## About this exercise
Your reply should hold every entry below exactly as written and none of the pictures.

*** Input ***

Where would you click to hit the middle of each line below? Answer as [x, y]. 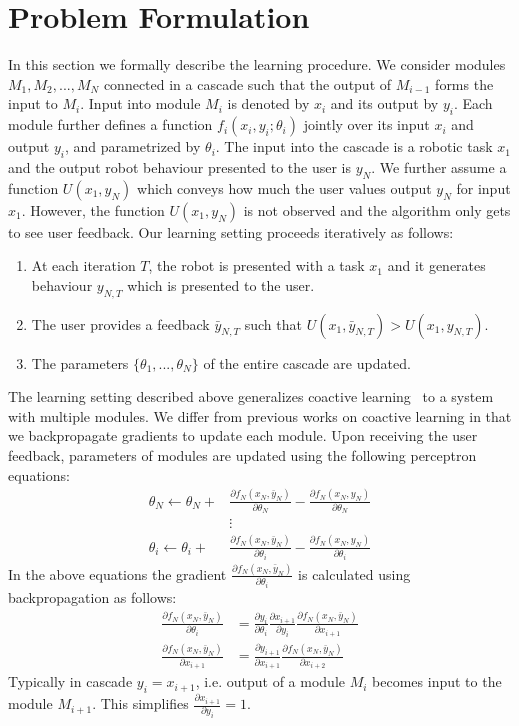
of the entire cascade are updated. [307, 362]
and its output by [384, 103]
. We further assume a [439, 166]
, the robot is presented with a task [256, 265]
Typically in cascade [70, 681]
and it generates [436, 265]
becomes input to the [437, 681]
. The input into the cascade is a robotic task [354, 146]
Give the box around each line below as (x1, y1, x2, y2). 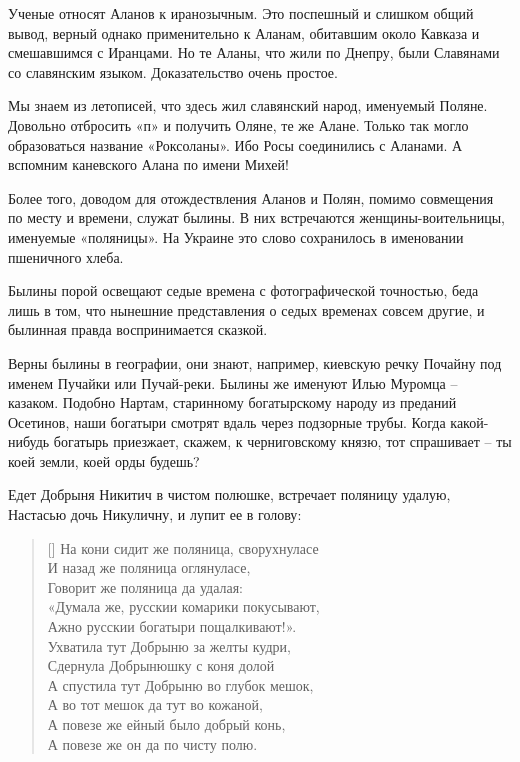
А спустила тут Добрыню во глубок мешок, (47, 674, 314, 695)
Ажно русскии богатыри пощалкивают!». (47, 616, 297, 637)
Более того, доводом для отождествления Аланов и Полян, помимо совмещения (8, 187, 494, 208)
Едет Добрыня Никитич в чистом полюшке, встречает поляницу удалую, (8, 484, 451, 505)
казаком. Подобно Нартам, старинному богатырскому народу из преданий (8, 392, 457, 413)
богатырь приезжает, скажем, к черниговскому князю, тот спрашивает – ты (53, 431, 512, 452)
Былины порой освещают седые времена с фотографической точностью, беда (8, 280, 479, 301)
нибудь (8, 431, 50, 452)
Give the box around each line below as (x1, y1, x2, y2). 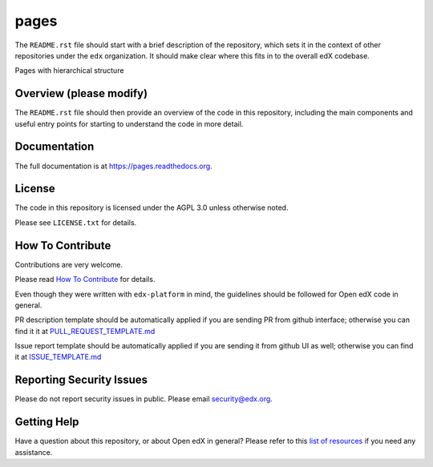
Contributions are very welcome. (14, 260, 123, 269)
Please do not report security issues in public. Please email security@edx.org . (14, 394, 273, 404)
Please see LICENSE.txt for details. (14, 217, 137, 227)
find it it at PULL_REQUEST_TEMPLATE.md (14, 326, 156, 336)
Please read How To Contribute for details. (14, 275, 156, 284)
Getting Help (14, 415, 79, 429)
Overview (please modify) (14, 87, 148, 100)
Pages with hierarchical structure (14, 66, 124, 75)
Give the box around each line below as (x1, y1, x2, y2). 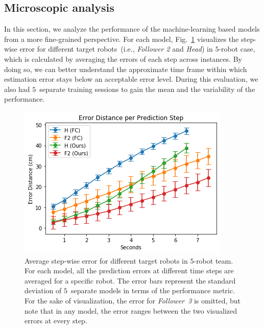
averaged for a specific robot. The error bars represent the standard (25, 275, 236, 286)
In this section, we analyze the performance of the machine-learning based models (4, 24, 260, 34)
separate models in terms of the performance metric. (71, 285, 235, 296)
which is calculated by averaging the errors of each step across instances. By (4, 53, 242, 64)
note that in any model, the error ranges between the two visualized (25, 305, 237, 316)
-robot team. (194, 255, 233, 266)
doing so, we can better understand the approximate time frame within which (4, 63, 247, 74)
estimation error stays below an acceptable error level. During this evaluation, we (4, 74, 258, 84)
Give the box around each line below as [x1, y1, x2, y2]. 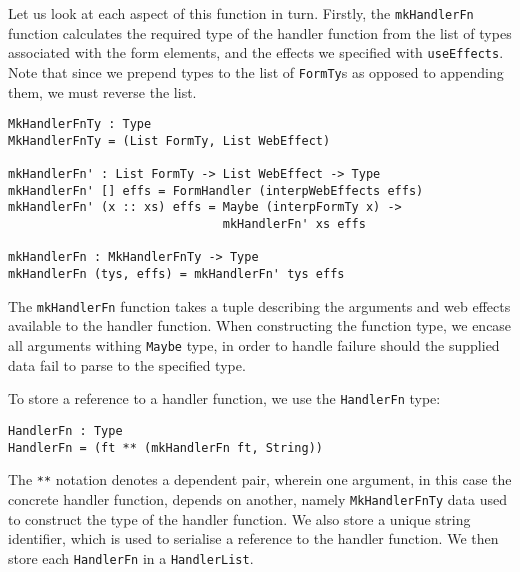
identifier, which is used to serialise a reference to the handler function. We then [8, 528, 499, 549]
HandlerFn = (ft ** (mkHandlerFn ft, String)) [8, 440, 323, 455]
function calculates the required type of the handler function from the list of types [8, 22, 512, 43]
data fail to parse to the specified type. [8, 354, 246, 375]
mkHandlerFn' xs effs [222, 217, 366, 232]
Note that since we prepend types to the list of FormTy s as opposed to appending [8, 61, 504, 82]
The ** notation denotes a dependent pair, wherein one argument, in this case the [8, 469, 512, 490]
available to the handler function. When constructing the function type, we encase [8, 315, 512, 336]
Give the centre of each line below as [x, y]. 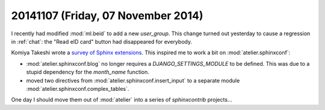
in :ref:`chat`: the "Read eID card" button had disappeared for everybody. [102, 41]
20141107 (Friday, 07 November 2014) [107, 16]
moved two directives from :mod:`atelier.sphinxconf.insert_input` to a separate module [133, 80]
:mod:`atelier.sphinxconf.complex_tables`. [78, 88]
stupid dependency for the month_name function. [88, 72]
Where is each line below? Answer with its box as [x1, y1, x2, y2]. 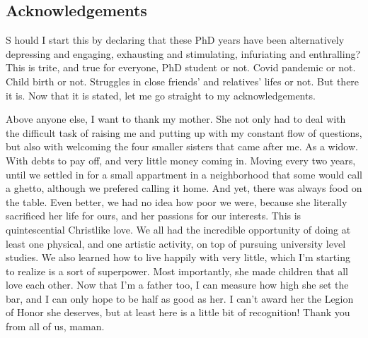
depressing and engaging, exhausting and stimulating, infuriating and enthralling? [6, 46, 361, 61]
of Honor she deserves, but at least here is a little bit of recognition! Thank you [6, 305, 350, 320]
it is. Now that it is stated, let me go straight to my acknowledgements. [6, 87, 316, 102]
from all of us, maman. [6, 319, 105, 334]
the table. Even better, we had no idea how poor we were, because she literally [6, 194, 347, 209]
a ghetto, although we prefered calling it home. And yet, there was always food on [6, 181, 362, 195]
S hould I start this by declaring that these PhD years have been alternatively [6, 32, 345, 47]
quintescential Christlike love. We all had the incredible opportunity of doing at [6, 222, 351, 236]
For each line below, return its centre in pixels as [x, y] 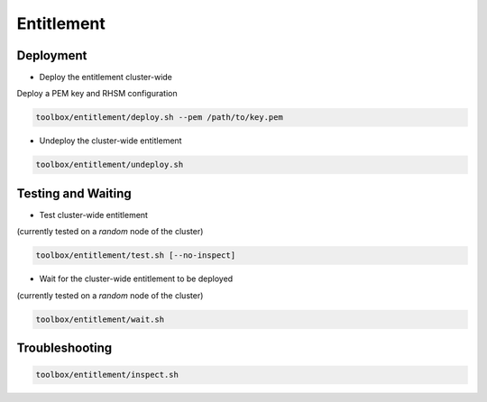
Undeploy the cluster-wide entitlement [110, 141]
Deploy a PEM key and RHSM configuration [97, 94]
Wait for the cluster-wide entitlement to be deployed [136, 279]
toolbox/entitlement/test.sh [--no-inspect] [136, 256]
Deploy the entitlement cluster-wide [106, 78]
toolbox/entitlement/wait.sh [100, 319]
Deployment [52, 55]
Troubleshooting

*** End of Input ***

## Completed exercise
Where would you click to hit the middle of each line below? Answer as [x, y]. 
of the entire cascade are updated. [307, 362]
and its output by [384, 103]
. We further assume a [439, 166]
, the robot is presented with a task [256, 265]
Typically in cascade [70, 681]
and it generates [436, 265]
becomes input to the [437, 681]
. The input into the cascade is a robotic task [354, 146]
Give the box around each line below as (x1, y1, x2, y2). 
А спустила тут Добрыню во глубок мешок, (47, 674, 314, 695)
Ажно русскии богатыри пощалкивают!». (47, 616, 297, 637)
Более того, доводом для отождествления Аланов и Полян, помимо совмещения (8, 187, 494, 208)
Едет Добрыня Никитич в чистом полюшке, встречает поляницу удалую, (8, 484, 451, 505)
казаком. Подобно Нартам, старинному богатырскому народу из преданий (8, 392, 457, 413)
богатырь приезжает, скажем, к черниговскому князю, тот спрашивает – ты (53, 431, 512, 452)
Былины порой освещают седые времена с фотографической точностью, беда (8, 280, 479, 301)
нибудь (8, 431, 50, 452)
Give the box around each line below as (x1, y1, x2, y2). 
Contributions are very welcome. (14, 260, 123, 269)
Please do not report security issues in public. Please email security@edx.org . (14, 394, 273, 404)
Please see LICENSE.txt for details. (14, 217, 137, 227)
find it it at PULL_REQUEST_TEMPLATE.md (14, 326, 156, 336)
Please read How To Contribute for details. (14, 275, 156, 284)
Getting Help (14, 415, 79, 429)
Overview (please modify) (14, 87, 148, 100)
Pages with hierarchical structure (14, 66, 124, 75)
Give the box around each line below as (x1, y1, x2, y2). 
averaged for a specific robot. The error bars represent the standard (25, 275, 236, 286)
In this section, we analyze the performance of the machine-learning based models (4, 24, 260, 34)
separate models in terms of the performance metric. (71, 285, 235, 296)
which is calculated by averaging the errors of each step across instances. By (4, 53, 242, 64)
note that in any model, the error ranges between the two visualized (25, 305, 237, 316)
-robot team. (194, 255, 233, 266)
doing so, we can better understand the approximate time frame within which (4, 63, 247, 74)
estimation error stays below an acceptable error level. During this evaluation, we (4, 74, 258, 84)
Give the box around each line below as [x1, y1, x2, y2]. 
identifier, which is used to serialise a reference to the handler function. We then [8, 528, 499, 549]
HandlerFn = (ft ** (mkHandlerFn ft, String)) [8, 440, 323, 455]
function calculates the required type of the handler function from the list of types [8, 22, 512, 43]
data fail to parse to the specified type. [8, 354, 246, 375]
mkHandlerFn' xs effs [222, 217, 366, 232]
Note that since we prepend types to the list of FormTy s as opposed to appending [8, 61, 504, 82]
The ** notation denotes a dependent pair, wherein one argument, in this case the [8, 469, 512, 490]
available to the handler function. When constructing the function type, we encase [8, 315, 512, 336]
Give the centre of each line below as [x, y]. 
in :ref:`chat`: the "Read eID card" button had disappeared for everybody. [102, 41]
20141107 (Friday, 07 November 2014) [107, 16]
moved two directives from :mod:`atelier.sphinxconf.insert_input` to a separate module [133, 80]
:mod:`atelier.sphinxconf.complex_tables`. [78, 88]
stupid dependency for the month_name function. [88, 72]
Where is each line below? Answer with its box as [x1, y1, x2, y2]. 
depressing and engaging, exhausting and stimulating, infuriating and enthralling? [6, 46, 361, 61]
of Honor she deserves, but at least here is a little bit of recognition! Thank you [6, 305, 350, 320]
it is. Now that it is stated, let me go straight to my acknowledgements. [6, 87, 316, 102]
from all of us, maman. [6, 319, 105, 334]
the table. Even better, we had no idea how poor we were, because she literally [6, 194, 347, 209]
a ghetto, although we prefered calling it home. And yet, there was always food on [6, 181, 362, 195]
S hould I start this by declaring that these PhD years have been alternatively [6, 32, 345, 47]
quintescential Christlike love. We all had the incredible opportunity of doing at [6, 222, 351, 236]
For each line below, return its centre in pixels as [x, y] 
Undeploy the cluster-wide entitlement [110, 141]
Deploy a PEM key and RHSM configuration [97, 94]
Wait for the cluster-wide entitlement to be deployed [136, 279]
toolbox/entitlement/test.sh [--no-inspect] [136, 256]
Deploy the entitlement cluster-wide [106, 78]
toolbox/entitlement/wait.sh [100, 319]
Deployment [52, 55]
Troubleshooting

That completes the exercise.